Task item ::
Number of lines below with the word "void": state it and write nothing more.

(Records contained in a dataset)
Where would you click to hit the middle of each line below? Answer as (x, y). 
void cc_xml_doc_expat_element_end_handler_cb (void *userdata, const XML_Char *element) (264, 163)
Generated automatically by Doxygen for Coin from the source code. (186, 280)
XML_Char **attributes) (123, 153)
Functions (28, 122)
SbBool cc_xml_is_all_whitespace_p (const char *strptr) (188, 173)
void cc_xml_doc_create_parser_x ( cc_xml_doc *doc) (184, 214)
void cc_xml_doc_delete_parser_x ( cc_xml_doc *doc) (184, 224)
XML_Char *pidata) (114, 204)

Result of this task ::
3